Books finished in July:
(Warning: reviews are unpolished and quickly written.)

  • From Fatwa to Jihad: The Rushdie Affair and Its Aftermath by Kenan Malik. Malik, a psychologist and writer living in Britain, son of an Indian Hindu-Muslim couple, was shocked by the burning of Salman Rushdie’s book The Satanic Verses in Bradford in 1989, and it is never any doubt that his sympathy is with the freedom of speech and against making exceptions to that, to any religious or political side. He makes several good points:
    -Rushdie early on an outspoken anti-racism, anti-imperialism voice.
    -multiculturalism in Britain imposed from above, not broadly demanded from below.
    -multiculturalism restraining youth to live within boundaries and rules the British society had in many cases discarded.
    -diversity of views within communities, evidence from surveys. Mullahs, etc often not representative.
    -militants often have little knowledge. In fact, Malik views them more as generic protesters/rebels than moved by religious, fairness, or other intellectual motives.
    -Malik got article with an analogy between Rushdie and the freethinker Thomas Paine (1737-1809) rejected by the Independent, and is worried about possible increasing self-censorship.
    -cartoons etc published many times without controversy, then some people were able to make them light fire. This shows that the context is crucial. Perhaps there is some hope in this, in that controversy does not necessarily run deep.

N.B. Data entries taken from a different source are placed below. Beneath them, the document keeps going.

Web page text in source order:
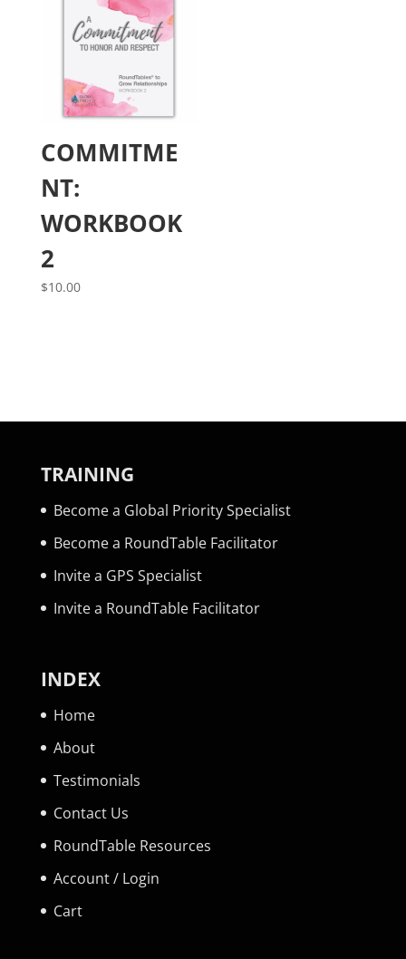
COMMITME
NT:
WORKBOOK
2
$10.00
TRAINING
Become a Global Priority Specialist
Become a RoundTable Facilitator
Invite a GPS Specialist
Invite a RoundTable Facilitator
INDEX
Home
About
Testimonials
Contact Us
RoundTable Resources
Account / Login
Cart
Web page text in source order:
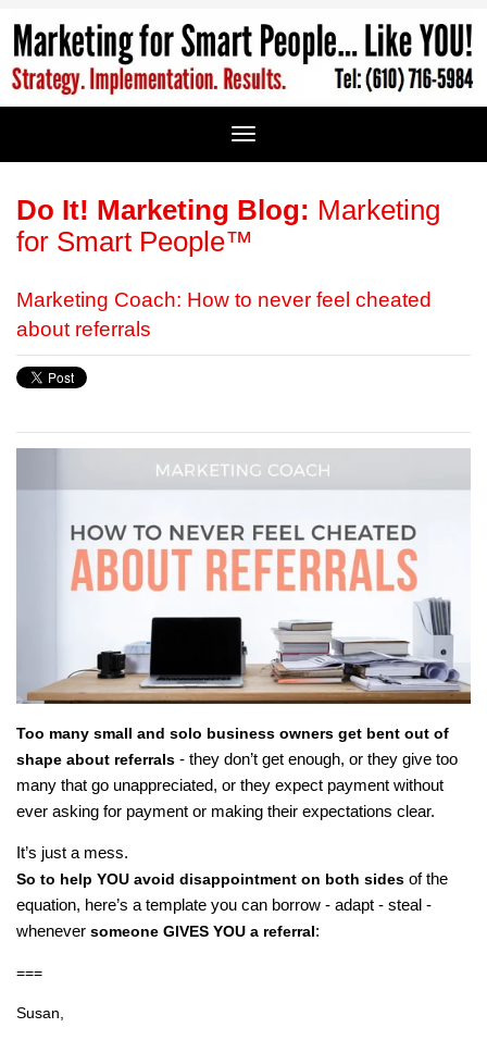
Do It! Marketing Blog: Marketing
for Smart People™
Marketing Coach: How to never feel cheated
about referrals
Too many small and solo business owners get bent out of
shape about referrals - they don’t get enough, or they give too
many that go unappreciated, or they expect payment without
ever asking for payment or making their expectations clear.
It’s just a mess.
So to help YOU avoid disappointment on both sides of the
equation, here’s a template you can borrow - adapt - steal -
whenever someone GIVES YOU a referral :
===
Susan,
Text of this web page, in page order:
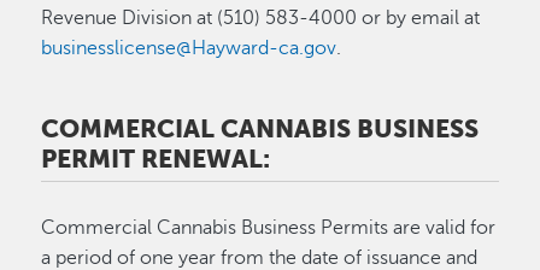
Revenue Division at (510) 583-4000 or by email at
businesslicense@Hayward-ca.gov
COMMERCIAL CANNABIS BUSINESS
PERMIT RENEWAL:
Commercial Cannabis Business Permits are valid for
a period of one year from the date of issuance and
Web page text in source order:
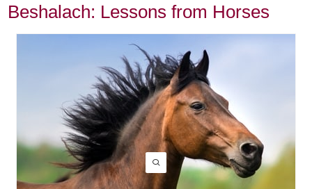
Beshalach: Lessons from Horses
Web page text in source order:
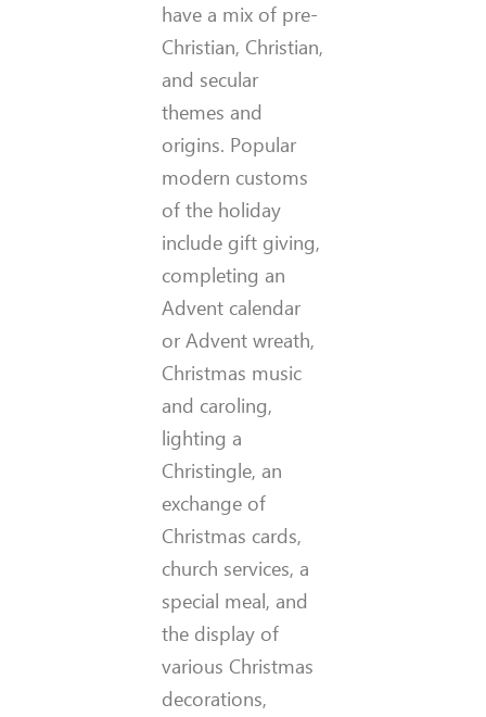
have a mix of pre-
Christian, Christian,
and secular
themes and
origins. Popular
modern customs
of the holiday
include gift giving,
completing an
Advent calendar
or Advent wreath,
Christmas music
and caroling,
lighting a
Christingle, an
exchange of
Christmas cards,
church services, a
special meal, and
the display of
various Christmas
decorations,
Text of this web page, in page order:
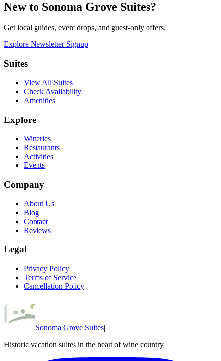
New to Sonoma Grove Suites?
Get local guides, event drops, and guest-only offers.
Explore Newsletter Signup
Suites
View All Suites
Check Availability
Amenities
Explore
Wineries
Restaurants
Activities
Events
Company
About Us
Blog
Contact
Reviews
Legal
Privacy Policy
Terms of Service
Cancellation Policy
Sonoma Grove Suites|
Historic vacation suites in the heart of wine country
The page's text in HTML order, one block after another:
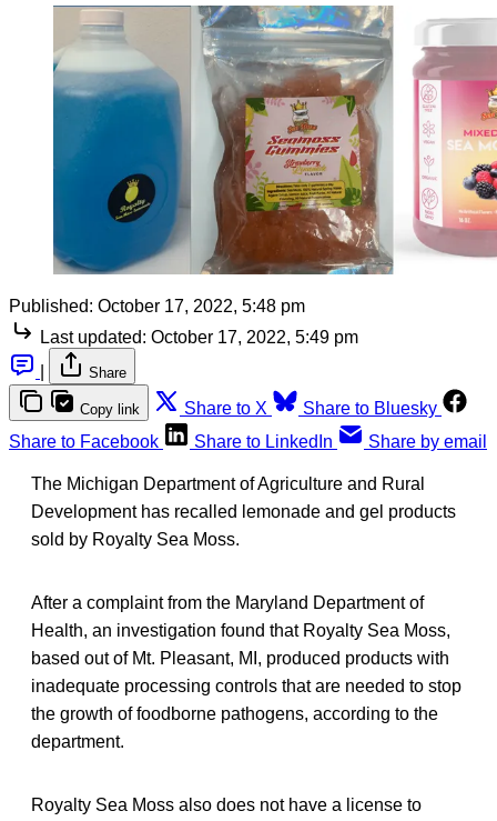
Published: October 17, 2022, 5:48 pm
Last updated: October 17, 2022, 5:49 pm
Share
Copy link Share to X
Share to Bluesky
Share to Facebook
Share to LinkedIn Share by email
The Michigan Department of Agriculture and Rural
Development has recalled lemonade and gel products
sold by Royalty Sea Moss.
After a complaint from the Maryland Department of
Health, an investigation found that Royalty Sea Moss,
based out of Mt. Pleasant, MI, produced products with
inadequate processing controls that are needed to stop
the growth of foodborne pathogens, according to the
department.
Royalty Sea Moss also does not have a license to
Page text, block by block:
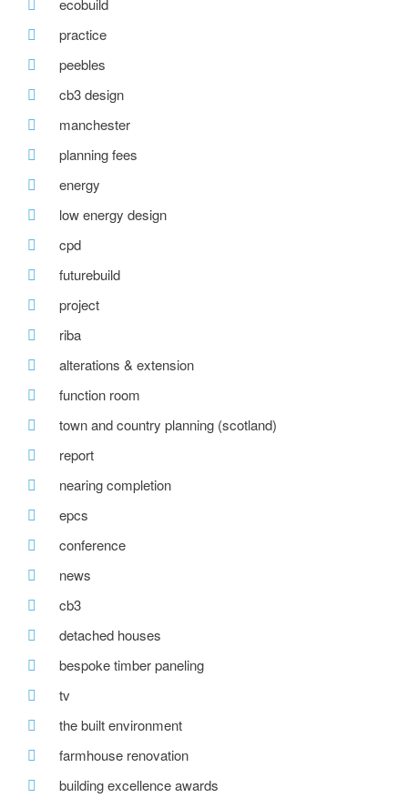
ecobuild
practice
peebles
cb3 design
manchester
planning fees
energy
low energy design
cpd
futurebuild
project
riba
alterations & extension
function room
town and country planning (scotland)
report
nearing completion
epcs
conference
news
cb3
detached houses
bespoke timber paneling
tv
the built environment
farmhouse renovation
building excellence awards
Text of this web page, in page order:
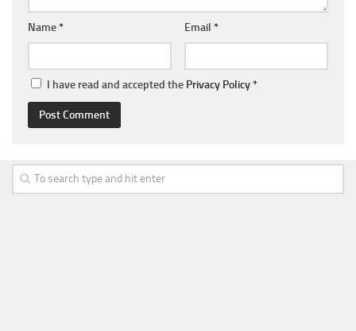
Name* Email *
I have read and accepted the Privacy Policy*
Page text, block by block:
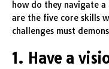
how do they navigate
are the five core skills
challenges must
1. Have a
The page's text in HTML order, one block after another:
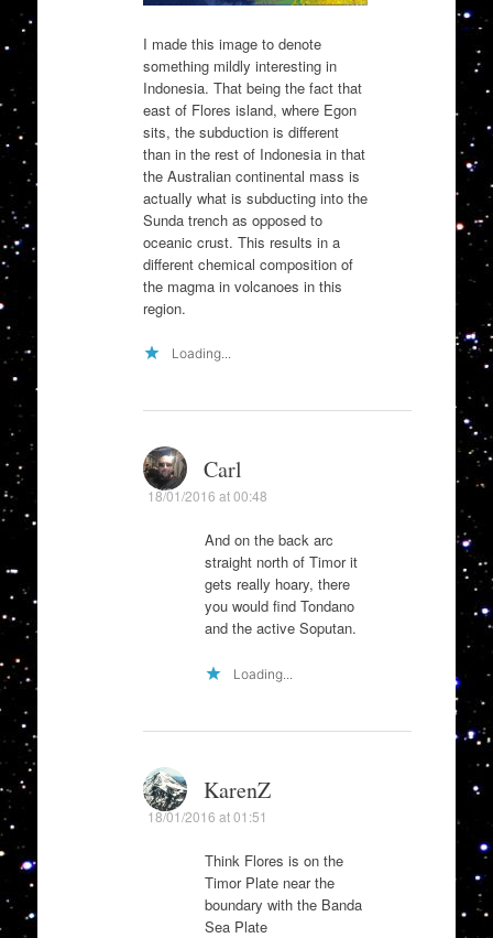
I made this image to denote
something mildly interesting in
Indonesia. That being the fact that
east of Flores island, where Egon
sits, the subduction is different
than in the rest of Indonesia in that
the Australian continental mass is
actually what is subducting into the
Sunda trench as opposed to
oceanic crust. This results in a
different chemical composition of
the magma in volcanoes in this
region.
Loading...
Carl
18/01/2016 at 00:48
And on the back arc
straight north of Timor it
gets really hoary, there
you would find Tondano
and the active Soputan.
Loading...
KarenZ
18/01/2016 at 01:51
Think Flores is on the
Timor Plate near the
boundary with the Banda
Sea Plate
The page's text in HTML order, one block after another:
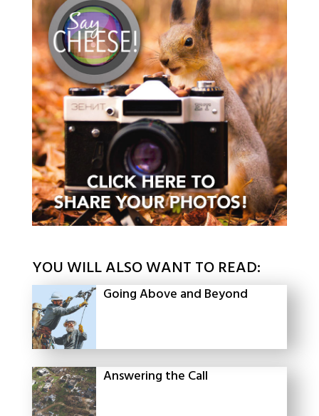
YOU WILL ALSO WANT TO READ:
Going Above and Beyond
Answering the Call
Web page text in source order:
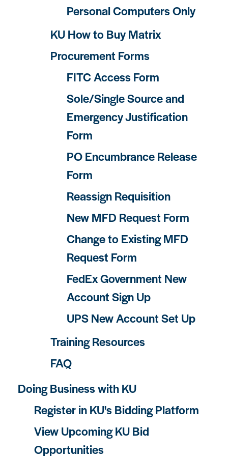
Personal Computers Only
KU How to Buy Matrix
Procurement Forms
FITC Access Form
Sole/Single Source and
Emergency Justification
Form
PO Encumbrance Release
Form
Reassign Requisition
New MFD Request Form
Change to Existing MFD
Request Form
FedEx Government New
Account Sign Up
UPS New Account Set Up
Training Resources
FAQ
Doing Business with KU
Register in KU's Bidding Platform
View Upcoming KU Bid
Opportunities
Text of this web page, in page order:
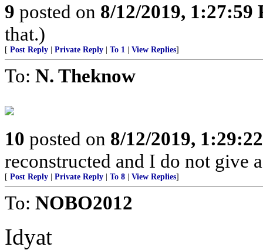
9 posted on 8/12/2019, 1:27:59
that.)
[ Post Reply Private Reply To 1 View Replies]
To: N. Theknow
10 posted on 8/12/2019,
reconstructed and I do not give
[ Post Reply Private Reply To 8 View Replies]
To: NOBO2012
Idyat
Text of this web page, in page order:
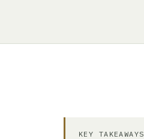
KEY TAKEAWAYS
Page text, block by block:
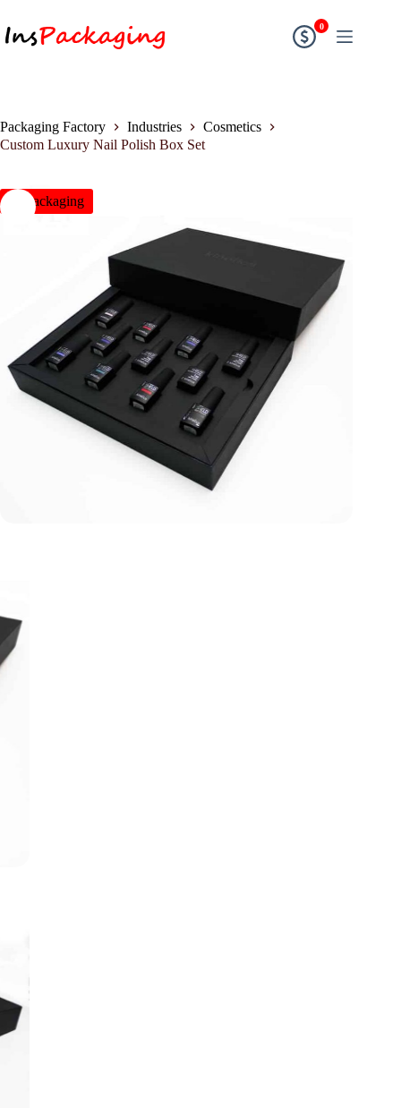
0
Packaging Factory Industries
Cosmetics
Custom Luxury Nail Polish Box Set
insPackaging
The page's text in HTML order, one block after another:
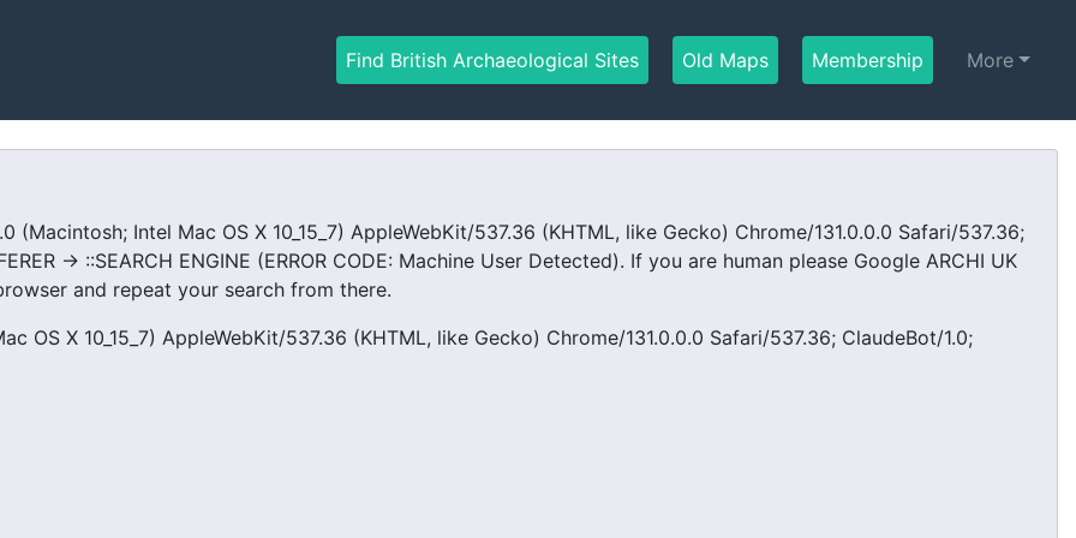
Find British Archaeological Sites (current)Old Maps (current)Membership (current)
More
(Macintosh; Intel Mac OS X 10_15_7) AppleWebKit/537.36 (KHTML, like Gecko) Chrome/131.0.0.0 Safari/537.36;
-> ::SEARCH ENGINE (ERROR CODE: Machine User Detected). If you are human please Google ARCHI UK
and repeat your search from there.
OS X 10_15_7) AppleWebKit/537.36 (KHTML, like Gecko) Chrome/131.0.0.0 Safari/537.36; ClaudeBot/1.0;
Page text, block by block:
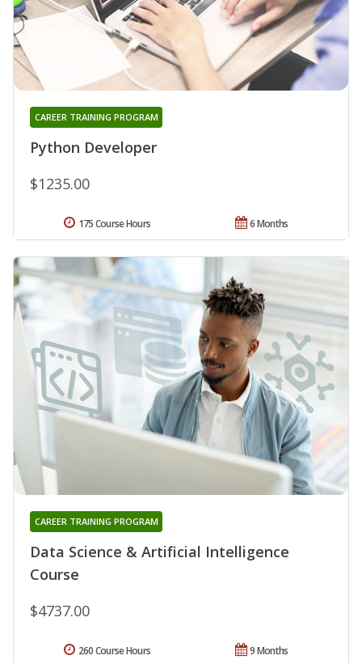
Python Developer
CAREER TRAINING PROGRAM
$1235.00
6 Months
175 Course Hours
Data Science & Artificial Intelligence
Course
CAREER TRAINING PROGRAM
$4737.00
9 Months
260 Course Hours
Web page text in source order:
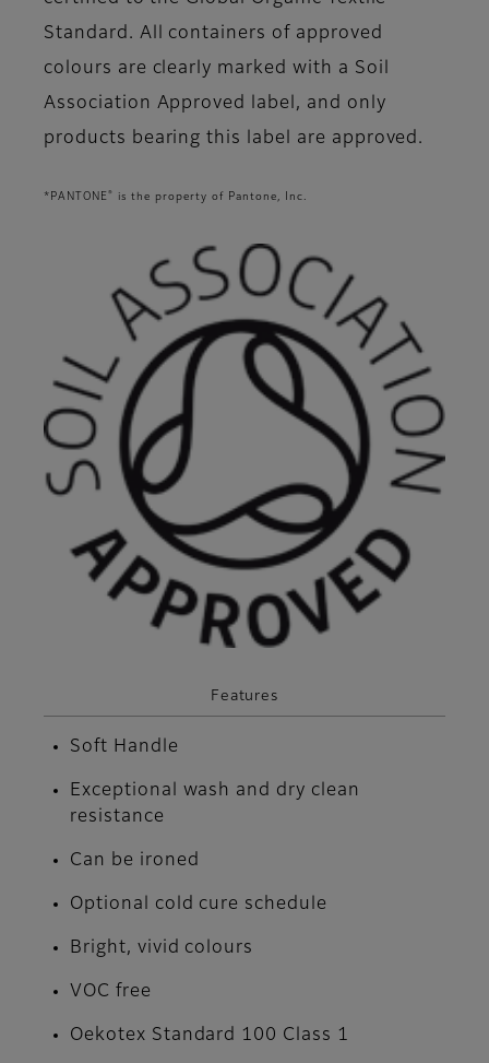
Standard. All containers of approved
colours are clearly marked with a Soil
Association Approved label, and only
products bearing this label are approved.
*PANTONE ® is the property of Pantone, Inc.
Features
Soft Handle
Exceptional wash and dry clean
resistance
Can be ironed
Optional cold cure schedule
Bright, vivid colours
VOC free
Oekotex Standard 100 Class 1
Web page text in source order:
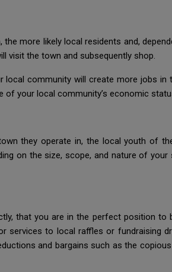
more likely local residents and,
visit the town and subsequently shop.
local community will create more jobs in
your local community’s economic
they operate in, the local youth of
on the size, scope, and nature of
that you are in the perfect position to
services to local raffles or fundraising
and bargains such as the copious

  • Ava’s Man, by Rick Bragg. Nostalgic about Charlie Bundrum, an all-beloved family- and handyman living in the South during the great depression. Not without faults, but revered by everyone. Worked as carpenter, (bootleg) whisky-maker, and fisherman. A bygone time that was not long ago.
  • Two Caravans, by Marina Lewycka. Ok.
  • The Prodigy: A Biography of William James Sidis, America’s Greatest Child Prodigy by Amy Wallace. The life of William James Sidis (1898-1944), wizard of mathematics, languages and much else. Probably well endowed naturally, and was taught to love learning and reasoning by his parents. It is striking how much of this upbringing is regarded as standard in many environments today: Answering children’s question seriously, talking to them as adults, learn them reasoning and principles rather than isolated facts and rigid rules. The author makes that case that WJS suffered from a dysfunctional relationship between his parents, having to be socially together with older others, and above all from being hunted on by the tabloid press. Made substantial contributions to mathematical physics, but eventually he retreated into anonymity and menial jobs, although still an intellectual firework in the areas that he did not leave behind, like politics and the collection of streetcar transfers(!). Although eccentric he did not appear bitter. The moral is nevertheless to treat children seriously as learners, but let them be children.
  • Up from Slavery by Booker T. Washington. Booker T. Washington was born into slavery in 1856. He lived as a slave until the end of the civil war in 1865, when his family was freed. He was determined to learn how to read and managed to obtain an education at the Hampton Institute, Virginia. A strong advocate of the importance of education for the black race. Apparently there were tensions between this approach and the more confrontational tone of many others in the black political community, but this is not something that is mentioned specifically in the book. Washington stressed the importance of learning a trade to become an integrated and valued member of society, and worked as an educator for most of his life, heading the Tuskegee Institute, Alabama, from 1881 until his death in 1915.
  • Revolt in the Desert: The Authorised Abridged Edition of “Seven Pillars of Wisdom” by T. E. Lawrence. Unnuanced generalizations about nations, peoples, etc. Not engaging.

Ratings and additional books are in the library.